--- Your objective ---
Reproduce every record below exactly, with the pictures left out.

Data extracted from a collection
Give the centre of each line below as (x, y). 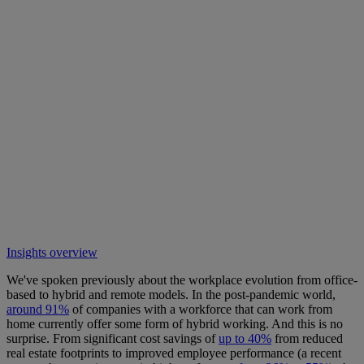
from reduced (307, 339)
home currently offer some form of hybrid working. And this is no (175, 324)
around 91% (38, 310)
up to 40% (245, 339)
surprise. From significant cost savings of (113, 339)
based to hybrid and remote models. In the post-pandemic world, (171, 295)
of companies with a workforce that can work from (201, 310)
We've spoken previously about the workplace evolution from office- (182, 280)
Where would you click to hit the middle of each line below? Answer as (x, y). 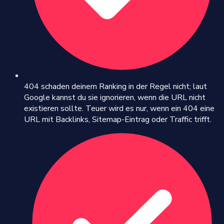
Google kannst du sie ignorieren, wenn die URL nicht (115, 97)
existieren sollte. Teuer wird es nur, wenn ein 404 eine (119, 108)
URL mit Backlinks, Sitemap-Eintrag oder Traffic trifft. (118, 119)
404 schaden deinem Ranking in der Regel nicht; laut (115, 86)
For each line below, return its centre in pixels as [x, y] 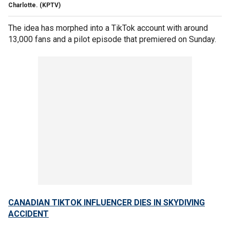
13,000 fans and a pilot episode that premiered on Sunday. [112, 39]
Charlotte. [23, 5]
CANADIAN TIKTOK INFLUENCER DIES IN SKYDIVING [107, 202]
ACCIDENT [28, 214]
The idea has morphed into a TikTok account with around [108, 28]
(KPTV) [50, 5]
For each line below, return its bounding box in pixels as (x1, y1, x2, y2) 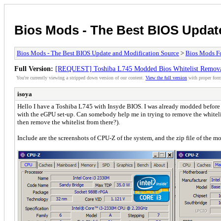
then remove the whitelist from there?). (17, 118, 120, 126)
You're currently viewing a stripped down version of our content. (16, 74, 146, 80)
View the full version (146, 74, 187, 80)
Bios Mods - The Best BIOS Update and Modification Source (17, 49, 179, 57)
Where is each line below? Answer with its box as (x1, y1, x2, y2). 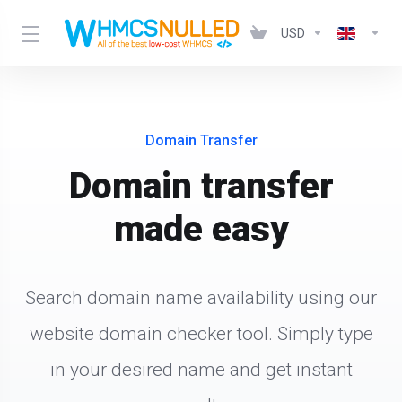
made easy (113, 208, 289, 250)
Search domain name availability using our (25, 287, 377, 309)
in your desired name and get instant (49, 359, 353, 380)
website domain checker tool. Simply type (29, 323, 373, 345)
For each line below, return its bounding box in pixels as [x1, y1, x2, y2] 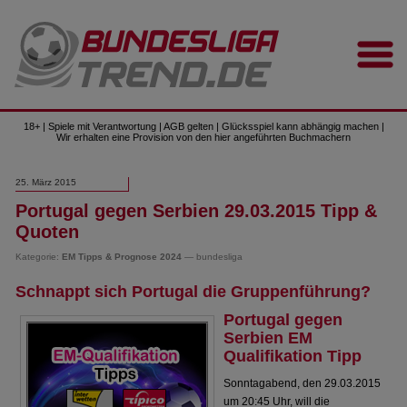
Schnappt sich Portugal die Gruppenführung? [15, 283, 372, 301]
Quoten [15, 222, 80, 242]
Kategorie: [15, 252, 63, 262]
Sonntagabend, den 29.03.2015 [223, 377, 382, 390]
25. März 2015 [15, 177, 77, 187]
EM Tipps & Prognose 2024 [62, 252, 183, 262]
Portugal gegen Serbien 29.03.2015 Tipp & [15, 201, 378, 221]
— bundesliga [182, 252, 243, 262]
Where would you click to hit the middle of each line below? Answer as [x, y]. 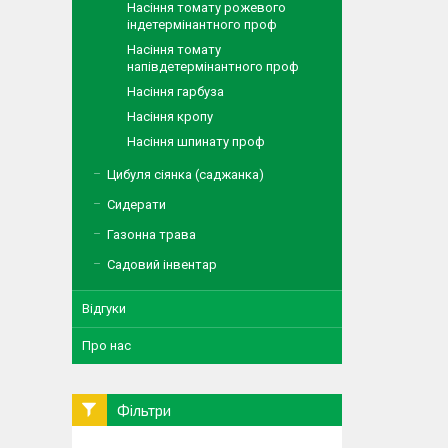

--- Written solution ---
Give the centre of each line below as (x, y). 
from reduced (307, 339)
home currently offer some form of hybrid working. And this is no (175, 324)
around 91% (38, 310)
up to 40% (245, 339)
surprise. From significant cost savings of (113, 339)
based to hybrid and remote models. In the post-pandemic world, (171, 295)
of companies with a workforce that can work from (201, 310)
We've spoken previously about the workplace evolution from office- (182, 280)
Where would you click to hit the middle of each line below? Answer as (x, y). 
Google kannst du sie ignorieren, wenn die URL nicht (115, 97)
existieren sollte. Teuer wird es nur, wenn ein 404 eine (119, 108)
URL mit Backlinks, Sitemap-Eintrag oder Traffic trifft. (118, 119)
404 schaden deinem Ranking in der Regel nicht; laut (115, 86)
For each line below, return its centre in pixels as [x, y] 
13,000 fans and a pilot episode that premiered on Sunday. [112, 39]
Charlotte. [23, 5]
CANADIAN TIKTOK INFLUENCER DIES IN SKYDIVING [107, 202]
ACCIDENT [28, 214]
The idea has morphed into a TikTok account with around [108, 28]
(KPTV) [50, 5]
For each line below, return its bounding box in pixels as (x1, y1, x2, y2) 
then remove the whitelist from there?). (17, 118, 120, 126)
You're currently viewing a stripped down version of our content. (16, 74, 146, 80)
View the full version (146, 74, 187, 80)
Bios Mods - The Best BIOS Update and Modification Source (17, 49, 179, 57)
Where is each line below? Answer with its box as (x1, y1, x2, y2). 
made easy (113, 208, 289, 250)
Search domain name availability using our (25, 287, 377, 309)
in your desired name and get instant (49, 359, 353, 380)
website domain checker tool. Simply type (29, 323, 373, 345)
For each line below, return its bounding box in pixels as [x1, y1, x2, y2] 
Schnappt sich Portugal die Gruppenführung? [15, 283, 372, 301]
Quoten [15, 222, 80, 242]
Kategorie: [15, 252, 63, 262]
Sonntagabend, den 29.03.2015 [223, 377, 382, 390]
25. März 2015 [15, 177, 77, 187]
EM Tipps & Prognose 2024 [62, 252, 183, 262]
Portugal gegen Serbien 29.03.2015 Tipp & [15, 201, 378, 221]
— bundesliga [182, 252, 243, 262]
Where would you click to hit the middle of each line below? Answer as [x, y]. 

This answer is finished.